Washington DC was buzzing with hopeful advocates, regulators, officials and industry investors to discuss all things nicotine last week at The Global Tobacco & Nicotine Forum (GTNF). 

The main focus for many attendees was the presentation scheduled for Brian A. King, the director of the US FDA’s Center for Tobacco Products. Most advocates in attendance relished the thought of being able to ask King some important questions that they have been waiting for answers to since he took this position in July.

King started off by mentioning that he takes his job very seriously when it comes to ending tobacco related harm and deaths. He went on to say that as a regulator they look at the “net public health benefit vs. risk.” Yet provided no indication of how he will protect youth AND adults or plans for a pathway forward for these adults that can no longer access these denied products they depend on.

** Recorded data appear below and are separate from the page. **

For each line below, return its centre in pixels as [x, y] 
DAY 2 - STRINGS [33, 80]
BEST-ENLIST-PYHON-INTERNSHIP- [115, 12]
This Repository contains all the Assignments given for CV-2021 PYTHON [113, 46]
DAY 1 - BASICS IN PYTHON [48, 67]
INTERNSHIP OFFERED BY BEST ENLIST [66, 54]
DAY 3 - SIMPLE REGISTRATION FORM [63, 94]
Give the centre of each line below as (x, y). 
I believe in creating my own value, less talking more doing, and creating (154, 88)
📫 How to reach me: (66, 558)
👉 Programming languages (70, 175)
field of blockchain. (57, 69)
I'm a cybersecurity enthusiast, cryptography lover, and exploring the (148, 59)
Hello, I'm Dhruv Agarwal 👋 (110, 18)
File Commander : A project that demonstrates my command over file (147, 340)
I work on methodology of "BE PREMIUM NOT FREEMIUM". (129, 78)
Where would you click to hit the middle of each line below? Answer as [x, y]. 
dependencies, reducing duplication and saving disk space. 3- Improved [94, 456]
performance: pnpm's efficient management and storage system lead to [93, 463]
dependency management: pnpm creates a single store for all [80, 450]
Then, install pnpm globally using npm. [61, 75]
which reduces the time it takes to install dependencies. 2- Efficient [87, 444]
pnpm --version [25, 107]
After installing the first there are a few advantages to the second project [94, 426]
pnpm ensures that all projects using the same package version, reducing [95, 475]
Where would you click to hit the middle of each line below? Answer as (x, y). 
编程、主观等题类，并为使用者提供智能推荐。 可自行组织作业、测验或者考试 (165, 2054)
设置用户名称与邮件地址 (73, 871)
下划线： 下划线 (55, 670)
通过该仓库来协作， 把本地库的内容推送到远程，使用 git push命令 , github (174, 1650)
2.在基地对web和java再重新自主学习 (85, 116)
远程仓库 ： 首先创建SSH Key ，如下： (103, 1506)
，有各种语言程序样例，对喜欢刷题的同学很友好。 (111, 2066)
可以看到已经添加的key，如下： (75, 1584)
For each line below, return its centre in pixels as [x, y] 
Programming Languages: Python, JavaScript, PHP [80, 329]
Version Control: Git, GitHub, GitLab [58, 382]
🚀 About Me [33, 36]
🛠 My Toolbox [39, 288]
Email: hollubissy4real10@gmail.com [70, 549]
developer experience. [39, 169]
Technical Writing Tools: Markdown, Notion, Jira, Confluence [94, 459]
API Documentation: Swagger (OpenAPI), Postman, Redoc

In true FDA fashion King went on about youth use, and of course, he did not forget to pat himself and the agency on the back for the rapid rate that these 6.7 million applications were processed. King even went as far as to almost brag about the amount of denials issued and the 23 products approved by the agency. Never did he mention that most of these approvals are for products that are outdated, no longer in production and rarely used by adults.  

Shockingly he did admit that e-cigarettes pose less risk than combustible cigarettes but seems to have no plans to correct the misinformation coming from the FDA.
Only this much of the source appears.